Source files: src/runner/types.ts, src/runner/adapters/, src/runner/models.ts, src/runner/execute.ts

The runner invokes LLM CLIs as child processes. Each LLM has a different CLI interface — Claude takes prompts as positional arguments (claude --print "prompt"), while Codex, Gemini, and OpenCode accept them via stdin. The adapter pattern abstracts these differences behind a common RunnerAdapter interface, so the execution loop doesn’t know or care which LLM it’s talking to. It just calls adapter.buildCommand(prompt, model) and gets back a uniform CommandSpec that the process spawner can execute.

Tests run sequentially because LLM CLIs are rate-limited — parallel invocation would trigger throttling or errors.

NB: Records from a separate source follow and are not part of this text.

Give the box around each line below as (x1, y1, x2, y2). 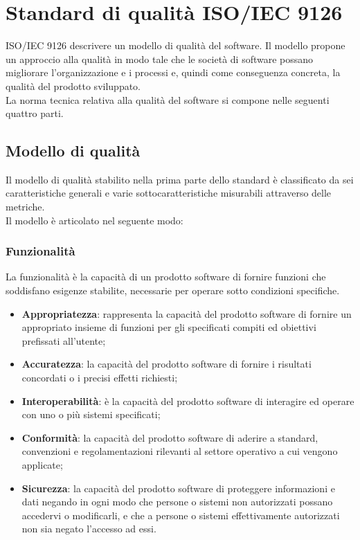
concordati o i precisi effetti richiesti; (21, 370, 178, 385)
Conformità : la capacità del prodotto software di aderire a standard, (21, 430, 318, 444)
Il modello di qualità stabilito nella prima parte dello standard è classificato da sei (6, 172, 354, 186)
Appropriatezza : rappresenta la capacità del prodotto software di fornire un (21, 306, 352, 321)
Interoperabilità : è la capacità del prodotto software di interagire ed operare (21, 393, 354, 408)
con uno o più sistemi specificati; (21, 407, 161, 422)
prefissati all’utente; (21, 333, 106, 348)
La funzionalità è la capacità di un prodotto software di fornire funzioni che (6, 269, 326, 284)

Each test goes through the full cycle (build prompt, spawn process, capture output, parse results) before the next one starts.

Describes how to invoke an LLM CLI:

interface CommandSpec {
command: string; // CLI binary name (e.g. "claude")
args: string[]; // Command-line arguments
stdin?: string; // Optional stdin input
}

Interface every adapter implements:

interface RunnerAdapter {
buildCommand(prompt: string, model?: string): CommandSpec;
parseRawOutput(raw: string): string;
}

Each supported LLM CLI has a dedicated adapter in src/runner/adapters/:

AdapterCLIPrompt deliveryparseRawOutput behaviour
claude.tsclaudePositional arg (--print <prompt>)Extracts .result or .text from JSON wrapper, falls back to raw
codex.tscodexstdinPass-through
gemini.tsgeministdinPass-through
opencode.tsopencodestdinPass-through

src/runner/adapters/index.ts maps runner names to adapter instances:

const adapterRegistry: Record<string, RunnerAdapter> = {
claude: claudeAdapter,
codex: codexAdapter,
gemini: geminiAdapter,
opencode: opencodeAdapter,
};
function resolveAdapter(runner: string): RunnerAdapter

Throws with a clear error listing supported runners if the name is unknown.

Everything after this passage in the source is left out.